BEGIN RECORDS FOR THE TASK

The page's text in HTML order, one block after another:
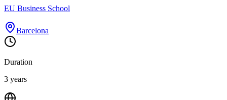
EU Business School
Barcelona
Duration
3 years
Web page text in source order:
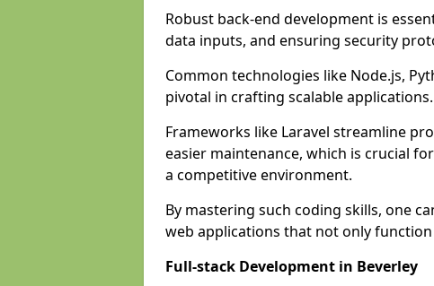
Robust back-end development is
data inputs, and ensuring security
Common technologies like Node.js,
pivotal in crafting scalable applications.
Frameworks like Laravel streamline
easier maintenance, which is crucial
a competitive environment.
By mastering such coding skills, one
web applications that not only
Full-stack Development in Beverley
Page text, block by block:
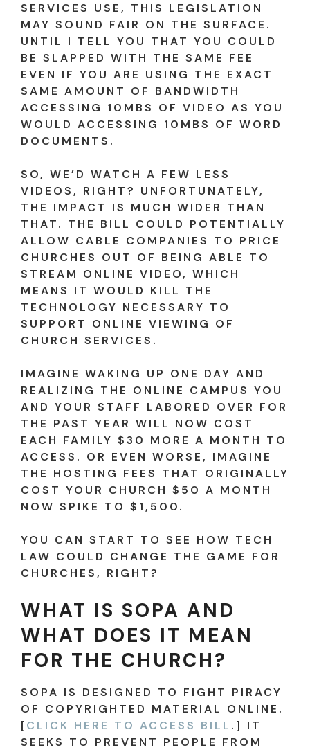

END RECORDS FOR THE TASK

* PROMPT
Omit every picture, and otherwise quote the entries exactly.

* ANSWER TO THIS TASK
The page's text in HTML order, one block after another:
EU Business School
Barcelona
Duration
3 years
Web page text in source order:
Robust back-end development is
data inputs, and ensuring security
Common technologies like Node.js,
pivotal in crafting scalable applications.
Frameworks like Laravel streamline
easier maintenance, which is crucial
a competitive environment.
By mastering such coding skills, one
web applications that not only
Full-stack Development in Beverley
Page text, block by block:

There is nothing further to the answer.